Workflow 2: Comparative Evaluation¶

Research Question: "Which models are statistically distinguishable?"

Duration: 5-10 minutes

Objective¶

Perform rigorous statistical comparison of model sets by accounting for confidence intervals. Identify which performance differences are real signal vs. measurement noise.

The cluster tool groups models into overlapping clusters where members are statistically indistinguishable. Models can belong to multiple clusters due to overlapping confidence intervals, revealing the true complexity of model comparisons.

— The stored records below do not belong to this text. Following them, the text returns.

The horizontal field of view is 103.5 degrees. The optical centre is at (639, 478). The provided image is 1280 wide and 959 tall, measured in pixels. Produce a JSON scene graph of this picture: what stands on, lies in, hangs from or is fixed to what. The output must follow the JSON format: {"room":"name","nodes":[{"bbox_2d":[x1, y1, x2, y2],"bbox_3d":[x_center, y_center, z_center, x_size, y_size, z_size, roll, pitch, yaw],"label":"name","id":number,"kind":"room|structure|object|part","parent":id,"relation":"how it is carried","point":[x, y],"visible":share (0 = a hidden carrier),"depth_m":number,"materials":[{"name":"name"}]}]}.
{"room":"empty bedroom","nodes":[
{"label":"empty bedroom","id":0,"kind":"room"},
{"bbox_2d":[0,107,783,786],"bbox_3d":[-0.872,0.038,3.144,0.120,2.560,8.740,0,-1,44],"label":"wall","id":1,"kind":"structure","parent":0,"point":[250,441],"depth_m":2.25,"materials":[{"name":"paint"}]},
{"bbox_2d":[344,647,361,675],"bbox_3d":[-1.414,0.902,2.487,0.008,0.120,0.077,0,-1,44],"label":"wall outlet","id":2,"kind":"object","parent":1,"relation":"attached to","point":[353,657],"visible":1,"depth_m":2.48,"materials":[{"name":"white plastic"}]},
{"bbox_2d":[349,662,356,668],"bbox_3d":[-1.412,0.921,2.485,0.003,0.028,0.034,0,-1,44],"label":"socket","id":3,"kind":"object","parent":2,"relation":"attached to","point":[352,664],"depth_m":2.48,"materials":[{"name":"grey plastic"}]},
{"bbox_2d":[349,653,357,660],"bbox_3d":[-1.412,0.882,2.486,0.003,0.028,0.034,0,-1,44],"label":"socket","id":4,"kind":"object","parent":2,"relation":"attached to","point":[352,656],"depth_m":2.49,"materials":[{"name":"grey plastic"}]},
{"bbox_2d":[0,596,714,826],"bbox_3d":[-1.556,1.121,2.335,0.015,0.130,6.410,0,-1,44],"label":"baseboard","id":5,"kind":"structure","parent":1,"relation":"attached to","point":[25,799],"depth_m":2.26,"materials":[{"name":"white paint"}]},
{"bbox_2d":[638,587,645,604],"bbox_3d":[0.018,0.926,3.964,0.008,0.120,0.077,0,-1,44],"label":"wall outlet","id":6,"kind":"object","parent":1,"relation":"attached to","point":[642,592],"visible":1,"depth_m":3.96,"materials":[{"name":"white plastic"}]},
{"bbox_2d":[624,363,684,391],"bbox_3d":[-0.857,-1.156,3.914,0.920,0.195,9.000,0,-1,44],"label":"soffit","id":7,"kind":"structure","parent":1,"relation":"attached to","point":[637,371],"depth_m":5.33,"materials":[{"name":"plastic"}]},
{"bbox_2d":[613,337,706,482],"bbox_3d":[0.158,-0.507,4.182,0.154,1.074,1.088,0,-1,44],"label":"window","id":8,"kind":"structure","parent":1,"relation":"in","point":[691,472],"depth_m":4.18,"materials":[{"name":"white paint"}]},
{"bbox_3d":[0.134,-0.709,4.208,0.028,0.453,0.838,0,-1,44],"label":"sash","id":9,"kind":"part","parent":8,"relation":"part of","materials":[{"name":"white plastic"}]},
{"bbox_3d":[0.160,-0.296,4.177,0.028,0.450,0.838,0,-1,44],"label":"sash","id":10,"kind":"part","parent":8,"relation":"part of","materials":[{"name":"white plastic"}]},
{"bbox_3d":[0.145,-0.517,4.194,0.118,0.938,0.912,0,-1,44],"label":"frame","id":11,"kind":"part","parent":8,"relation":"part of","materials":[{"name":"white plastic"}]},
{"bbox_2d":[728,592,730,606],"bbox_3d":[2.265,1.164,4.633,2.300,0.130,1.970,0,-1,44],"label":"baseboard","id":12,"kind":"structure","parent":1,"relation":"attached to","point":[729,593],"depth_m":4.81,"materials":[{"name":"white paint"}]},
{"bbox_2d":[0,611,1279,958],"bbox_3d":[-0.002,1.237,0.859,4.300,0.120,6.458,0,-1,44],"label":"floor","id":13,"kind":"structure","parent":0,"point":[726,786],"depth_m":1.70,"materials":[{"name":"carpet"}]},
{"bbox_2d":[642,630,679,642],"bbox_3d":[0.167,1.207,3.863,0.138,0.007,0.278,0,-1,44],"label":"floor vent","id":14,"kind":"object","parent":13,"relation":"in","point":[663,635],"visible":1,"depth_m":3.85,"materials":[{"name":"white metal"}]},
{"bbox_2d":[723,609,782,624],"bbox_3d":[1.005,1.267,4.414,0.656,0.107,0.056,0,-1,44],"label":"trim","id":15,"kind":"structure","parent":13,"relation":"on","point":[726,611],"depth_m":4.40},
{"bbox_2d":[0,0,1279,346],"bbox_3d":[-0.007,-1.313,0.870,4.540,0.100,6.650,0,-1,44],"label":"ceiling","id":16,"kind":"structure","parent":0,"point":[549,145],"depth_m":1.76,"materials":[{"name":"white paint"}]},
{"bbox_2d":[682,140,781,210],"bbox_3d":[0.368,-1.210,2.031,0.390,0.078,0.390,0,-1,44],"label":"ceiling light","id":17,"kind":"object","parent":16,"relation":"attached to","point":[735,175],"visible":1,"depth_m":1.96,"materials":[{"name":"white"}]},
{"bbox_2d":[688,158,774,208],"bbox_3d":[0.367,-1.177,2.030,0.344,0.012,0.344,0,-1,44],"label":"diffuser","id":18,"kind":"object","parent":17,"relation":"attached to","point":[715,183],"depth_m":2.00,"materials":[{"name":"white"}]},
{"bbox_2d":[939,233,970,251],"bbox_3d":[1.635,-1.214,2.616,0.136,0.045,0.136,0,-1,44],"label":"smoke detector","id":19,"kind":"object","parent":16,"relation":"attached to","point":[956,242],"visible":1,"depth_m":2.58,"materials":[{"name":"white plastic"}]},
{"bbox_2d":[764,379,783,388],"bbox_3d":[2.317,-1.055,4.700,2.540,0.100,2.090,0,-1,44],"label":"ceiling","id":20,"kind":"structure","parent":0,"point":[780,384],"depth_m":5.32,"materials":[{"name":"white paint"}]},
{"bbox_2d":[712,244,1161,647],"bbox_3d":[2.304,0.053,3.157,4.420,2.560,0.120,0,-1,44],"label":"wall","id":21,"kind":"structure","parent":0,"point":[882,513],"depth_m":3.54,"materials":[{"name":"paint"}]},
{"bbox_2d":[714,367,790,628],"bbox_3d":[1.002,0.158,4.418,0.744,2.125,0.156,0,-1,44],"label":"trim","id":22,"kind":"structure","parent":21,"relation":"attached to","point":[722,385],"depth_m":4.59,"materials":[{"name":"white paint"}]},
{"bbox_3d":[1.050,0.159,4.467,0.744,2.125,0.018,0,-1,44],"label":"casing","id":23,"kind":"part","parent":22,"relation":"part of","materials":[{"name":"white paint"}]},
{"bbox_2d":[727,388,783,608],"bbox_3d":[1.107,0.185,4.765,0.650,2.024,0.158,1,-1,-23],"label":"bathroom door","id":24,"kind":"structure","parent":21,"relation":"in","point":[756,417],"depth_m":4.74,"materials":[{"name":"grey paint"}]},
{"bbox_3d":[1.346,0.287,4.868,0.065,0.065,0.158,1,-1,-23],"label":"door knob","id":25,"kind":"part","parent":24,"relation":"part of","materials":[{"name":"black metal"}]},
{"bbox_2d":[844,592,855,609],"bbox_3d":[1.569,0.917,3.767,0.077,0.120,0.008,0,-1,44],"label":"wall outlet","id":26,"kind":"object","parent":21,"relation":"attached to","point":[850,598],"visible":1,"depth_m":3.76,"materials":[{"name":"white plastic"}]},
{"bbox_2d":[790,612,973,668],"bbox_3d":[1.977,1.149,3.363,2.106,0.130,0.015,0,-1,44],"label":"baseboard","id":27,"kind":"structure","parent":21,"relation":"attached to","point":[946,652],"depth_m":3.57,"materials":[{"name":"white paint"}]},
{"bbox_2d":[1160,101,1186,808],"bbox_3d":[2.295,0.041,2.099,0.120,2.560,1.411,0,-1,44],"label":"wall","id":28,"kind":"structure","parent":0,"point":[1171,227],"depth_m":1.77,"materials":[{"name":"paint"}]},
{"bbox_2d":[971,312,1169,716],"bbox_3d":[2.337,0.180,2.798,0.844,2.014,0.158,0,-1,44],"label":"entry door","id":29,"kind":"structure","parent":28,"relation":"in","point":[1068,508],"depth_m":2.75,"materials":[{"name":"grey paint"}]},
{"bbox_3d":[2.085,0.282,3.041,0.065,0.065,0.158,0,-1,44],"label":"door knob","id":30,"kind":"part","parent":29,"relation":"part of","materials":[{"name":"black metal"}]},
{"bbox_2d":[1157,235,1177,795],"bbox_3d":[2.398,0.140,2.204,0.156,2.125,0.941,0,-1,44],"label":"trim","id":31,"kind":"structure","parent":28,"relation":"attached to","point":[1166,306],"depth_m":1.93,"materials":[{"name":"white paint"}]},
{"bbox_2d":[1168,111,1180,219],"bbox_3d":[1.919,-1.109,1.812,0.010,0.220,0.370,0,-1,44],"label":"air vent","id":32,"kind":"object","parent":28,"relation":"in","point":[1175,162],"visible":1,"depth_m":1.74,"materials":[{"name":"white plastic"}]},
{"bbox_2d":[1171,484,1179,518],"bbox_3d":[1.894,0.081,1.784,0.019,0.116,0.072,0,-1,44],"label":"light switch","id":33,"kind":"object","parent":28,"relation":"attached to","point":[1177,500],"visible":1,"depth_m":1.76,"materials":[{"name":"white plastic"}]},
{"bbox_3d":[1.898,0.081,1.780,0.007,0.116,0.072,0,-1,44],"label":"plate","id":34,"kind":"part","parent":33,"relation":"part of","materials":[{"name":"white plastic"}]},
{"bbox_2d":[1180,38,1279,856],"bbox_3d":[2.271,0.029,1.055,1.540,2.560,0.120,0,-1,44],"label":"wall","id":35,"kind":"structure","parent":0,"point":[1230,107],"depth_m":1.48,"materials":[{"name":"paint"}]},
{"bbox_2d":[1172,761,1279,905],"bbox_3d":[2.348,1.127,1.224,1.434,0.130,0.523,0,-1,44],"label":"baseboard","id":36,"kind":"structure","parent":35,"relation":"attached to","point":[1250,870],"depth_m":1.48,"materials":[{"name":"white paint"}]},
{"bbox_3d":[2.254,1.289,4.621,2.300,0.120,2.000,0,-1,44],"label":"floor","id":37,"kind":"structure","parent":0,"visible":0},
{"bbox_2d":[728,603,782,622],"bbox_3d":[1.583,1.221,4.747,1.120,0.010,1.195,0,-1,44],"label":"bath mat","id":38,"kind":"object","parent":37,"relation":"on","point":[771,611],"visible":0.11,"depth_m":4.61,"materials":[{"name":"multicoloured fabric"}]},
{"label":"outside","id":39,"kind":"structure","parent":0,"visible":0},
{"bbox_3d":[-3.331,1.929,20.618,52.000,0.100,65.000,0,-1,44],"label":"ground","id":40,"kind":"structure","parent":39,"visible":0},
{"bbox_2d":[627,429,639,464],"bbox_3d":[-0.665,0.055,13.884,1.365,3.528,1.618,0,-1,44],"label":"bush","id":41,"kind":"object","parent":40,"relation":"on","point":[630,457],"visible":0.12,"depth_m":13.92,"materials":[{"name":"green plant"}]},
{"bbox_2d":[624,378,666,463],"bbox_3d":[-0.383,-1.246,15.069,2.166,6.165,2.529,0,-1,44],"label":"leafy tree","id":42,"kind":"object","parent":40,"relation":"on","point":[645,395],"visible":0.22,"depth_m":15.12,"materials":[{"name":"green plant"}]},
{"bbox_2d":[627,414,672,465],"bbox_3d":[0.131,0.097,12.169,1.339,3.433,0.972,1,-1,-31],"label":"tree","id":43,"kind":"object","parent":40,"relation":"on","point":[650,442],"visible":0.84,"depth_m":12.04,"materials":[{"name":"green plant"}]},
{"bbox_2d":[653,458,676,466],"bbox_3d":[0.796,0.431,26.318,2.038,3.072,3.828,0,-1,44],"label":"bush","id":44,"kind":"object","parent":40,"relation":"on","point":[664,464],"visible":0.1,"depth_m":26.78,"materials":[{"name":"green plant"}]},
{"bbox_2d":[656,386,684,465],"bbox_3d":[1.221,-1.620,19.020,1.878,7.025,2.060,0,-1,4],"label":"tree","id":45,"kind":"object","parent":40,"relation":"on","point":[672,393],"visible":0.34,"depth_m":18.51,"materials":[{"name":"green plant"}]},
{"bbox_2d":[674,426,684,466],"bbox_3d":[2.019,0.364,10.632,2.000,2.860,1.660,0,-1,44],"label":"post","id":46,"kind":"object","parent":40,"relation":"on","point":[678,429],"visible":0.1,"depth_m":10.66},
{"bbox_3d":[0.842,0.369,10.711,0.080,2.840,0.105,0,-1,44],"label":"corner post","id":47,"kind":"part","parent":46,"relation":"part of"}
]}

When to Use This Workflow¶

You've identified 3-10 candidate models from Workflow 1: Ranking
Aggregate scores are similar and you need to know if differences are real
Comparing models from the same family (e.g., Llama 3.3 70B vs Llama 3.1 70B)
Evaluating whether your new model is truly better than baselines
Creating statistically-sound comparison reports

Primary Tool: `cluster`¶

The cluster subcommand: 1. Computes confidence intervals for each model at specified difficulty level 2. Identifies maximal sets of models with overlapping CIs 3. Groups models into clusters (members are statistically indistinguishable) 4. Handles overlapping memberships (model can be in multiple clusters) 5. Can split analysis by: tier (task groups), base_task (individual tasks), or surface (task sub-spaces)

Basic Workflow¶

Step 1: Identify Candidates for Comparison¶

From Workflow 1, you should have: - 3-10 candidate models (eval_ids or filter criteria) - Tasks of interest (optional - can compare across all tasks)

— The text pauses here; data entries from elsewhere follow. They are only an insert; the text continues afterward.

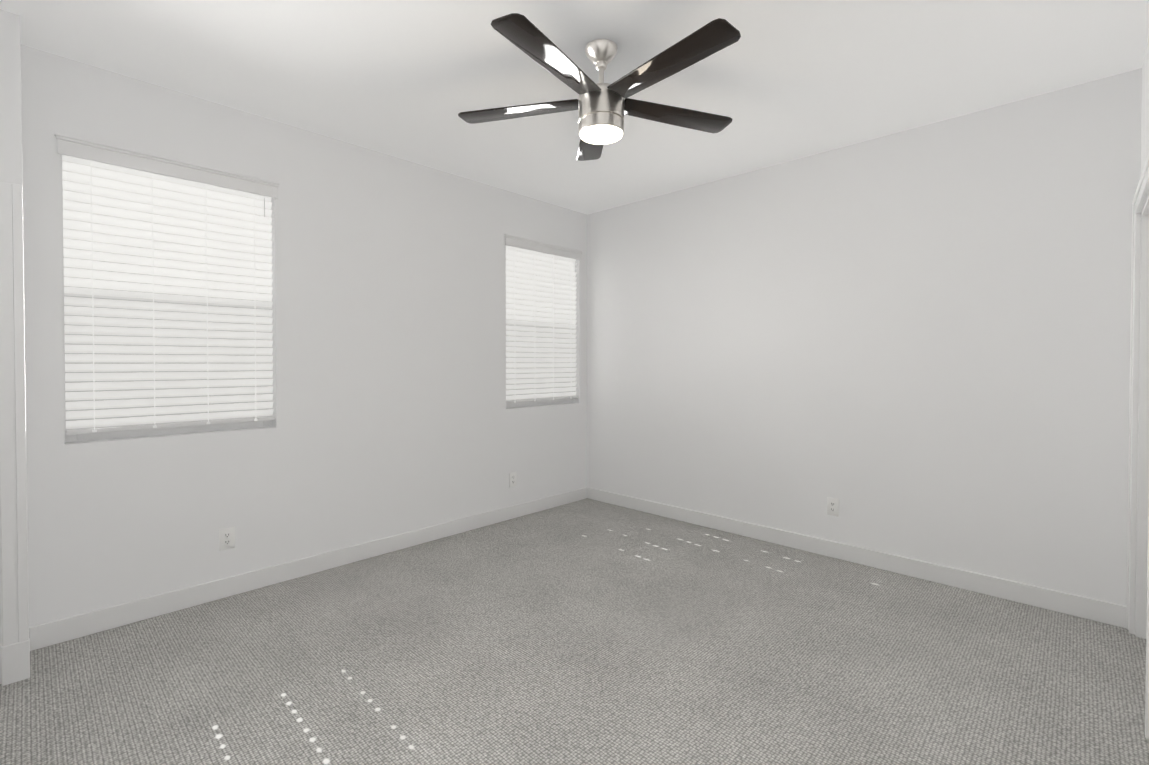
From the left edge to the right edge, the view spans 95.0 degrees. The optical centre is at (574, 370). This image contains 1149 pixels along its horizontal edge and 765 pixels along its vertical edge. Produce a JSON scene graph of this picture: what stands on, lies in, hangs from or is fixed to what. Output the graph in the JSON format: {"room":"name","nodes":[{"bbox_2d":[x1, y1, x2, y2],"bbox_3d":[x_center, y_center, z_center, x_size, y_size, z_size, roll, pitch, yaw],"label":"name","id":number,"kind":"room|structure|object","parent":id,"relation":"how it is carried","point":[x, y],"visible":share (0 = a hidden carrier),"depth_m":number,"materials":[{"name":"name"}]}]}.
{"room":"empty bedroom","nodes":[
{"label":"empty bedroom","id":0,"kind":"room"},
{"bbox_2d":[0,9,28,683],"bbox_3d":[-2.444,-0.090,2.222,0.280,2.740,0.170,1,1,44],"label":"wall","id":1,"kind":"structure","parent":0,"point":[10,118],"depth_m":2.15,"materials":[{"name":"white paint"}]},
{"bbox_2d":[0,182,29,685],"bbox_3d":[-2.332,0.261,2.121,0.028,2.040,0.172,1,1,44],"label":"door frame","id":2,"kind":"structure","parent":1,"relation":"attached to","point":[15,656],"depth_m":2.15,"materials":[{"name":"white paint"}]},
{"bbox_2d":[21,45,586,626],"bbox_3d":[-1.294,-0.111,3.728,0.150,2.740,4.235,1,1,44],"label":"wall","id":3,"kind":"structure","parent":0,"point":[393,413],"depth_m":3.26,"materials":[{"name":"white paint"}]},
{"bbox_2d":[61,155,271,441],"bbox_3d":[-2.167,-0.372,2.872,0.097,1.475,0.945,1,1,44],"label":"window","id":4,"kind":"structure","parent":3,"relation":"in","point":[125,434],"depth_m":2.73,"materials":[{"name":"white plastic"}]},
{"bbox_2d":[55,133,279,434],"bbox_3d":[-2.099,-0.399,2.806,0.098,1.404,0.945,1,1,44],"label":"window blind","id":5,"kind":"object","parent":4,"relation":"attached to","point":[168,302],"visible":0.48,"depth_m":2.76,"materials":[{"name":"white plastic"}]},
{"bbox_2d":[219,527,234,550],"bbox_3d":[-1.947,0.945,2.949,0.008,0.120,0.076,1,1,44],"label":"electrical outlet","id":6,"kind":"object","parent":3,"relation":"attached to","point":[226,538],"visible":1,"depth_m":2.95,"materials":[{"name":"white plastic"}]},
{"bbox_2d":[29,487,588,650],"bbox_3d":[-1.174,1.205,3.749,0.019,0.108,3.765,1,1,44],"label":"baseboard","id":7,"kind":"structure","parent":3,"relation":"attached to","point":[90,623],"depth_m":3.06,"materials":[{"name":"white paint"}]},
{"bbox_2d":[509,472,516,486],"bbox_3d":[-0.518,0.922,4.436,0.008,0.120,0.076,1,1,44],"label":"electrical outlet","id":8,"kind":"object","parent":3,"relation":"attached to","point":[512,479],"visible":1,"depth_m":4.43,"materials":[{"name":"white plastic"}]},
{"bbox_2d":[506,399,572,407],"bbox_3d":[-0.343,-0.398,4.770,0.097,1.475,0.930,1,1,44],"label":"window sill","id":9,"kind":"structure","parent":3,"relation":"in","point":[538,403],"depth_m":4.76,"materials":[{"name":"white plastic"}]},
{"bbox_2d":[504,234,582,403],"bbox_3d":[-0.275,-0.425,4.704,0.098,1.404,0.930,1,1,44],"label":"window blind","id":10,"kind":"object","parent":3,"relation":"attached to","point":[541,315],"visible":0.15,"depth_m":4.69,"materials":[{"name":"white plastic"}]},
{"bbox_2d":[0,498,1148,764],"bbox_3d":[0.074,1.306,2.433,3.945,0.061,4.235,1,1,44],"label":"floor","id":11,"kind":"structure","parent":0,"point":[588,632],"depth_m":2.26,"materials":[{"name":"carpet"}]},
{"bbox_2d":[0,0,1148,214],"bbox_3d":[0.074,-1.513,2.394,3.945,0.100,4.235,1,1,44],"label":"ceiling","id":12,"kind":"structure","parent":0,"point":[780,81],"depth_m":2.54,"materials":[{"name":"white paint"}]},
{"bbox_2d":[458,13,740,160],"bbox_3d":[0.133,-1.260,2.361,1.316,0.406,1.333,1,1,44],"label":"ceiling fan","id":13,"kind":"object","parent":12,"relation":"hanging from","point":[602,107],"visible":1,"depth_m":2.30,"materials":[{"name":"silver metal"}]},
{"bbox_2d":[587,68,1141,605],"bbox_3d":[1.489,-0.113,3.886,3.645,2.740,0.150,1,1,44],"label":"wall","id":14,"kind":"structure","parent":0,"point":[913,342],"depth_m":3.26,"materials":[{"name":"white paint"}]},
{"bbox_2d":[827,497,838,516],"bbox_3d":[1.742,0.921,3.548,0.076,0.120,0.008,1,1,44],"label":"electrical outlet","id":15,"kind":"object","parent":14,"relation":"attached to","point":[832,506],"visible":1,"depth_m":3.54,"materials":[{"name":"white plastic"}]},
{"bbox_2d":[589,487,1126,627],"bbox_3d":[1.435,1.203,3.842,3.593,0.108,0.016,1,1,44],"label":"baseboard","id":16,"kind":"structure","parent":14,"relation":"attached to","point":[1110,613],"depth_m":3.27,"materials":[{"name":"white paint"}]},
{"bbox_2d":[1135,38,1148,621],"bbox_3d":[1.442,-0.075,1.099,0.150,2.740,4.235,1,1,44],"label":"wall","id":17,"kind":"structure","parent":0,"point":[1145,117],"depth_m":2.42,"materials":[{"name":"white paint"}]},
{"bbox_2d":[1126,152,1148,738],"bbox_3d":[2.425,0.231,2.146,0.175,2.100,1.070,1,1,44],"label":"door frame","id":18,"kind":"structure","parent":17,"relation":"attached to","point":[1138,563],"depth_m":2.51,"materials":[{"name":"white paint"}]}
]}

cd /home/mike/ai/reasonscape
source venv/bin/activate

# Verify your candidates
python analyze.py evals data/dataset-m12x.json --search "llama-3"
# Note eval_ids or group names

Step 2: Run Cluster Analysis¶

# Compare across all tasks (tier-level split)
python analyze.py cluster data/dataset-m12x.json \
    --filters '{"groups": ["family:llama"]}' \
    --stack tier \
    --format png --output-dir clusters-tier/

# Compare within specific task (base_task-level split)
python analyze.py cluster data/dataset-m12x.json \
    --filters '{"eval_id": [0, 1, 2]}' \
    --stack base_task \
    --format png --output-dir clusters-task/

# Deep-dive: surface-level split (task sub-spaces)
python analyze.py cluster data/dataset-m12x.json \
    --filters '{"base_task": "arithmetic"}' \
    --stack surface \
    --format png --output-dir clusters-surface/

Stack dimensions explained: - tier - Groups of related tasks (e.g., "memory", "logic", "format") - base_task - Individual tasks (e.g., "arithmetic", "boolean", "dates") - surface - Sub-spaces within tasks (e.g., "arithmetic-easy", "arithmetic-hard")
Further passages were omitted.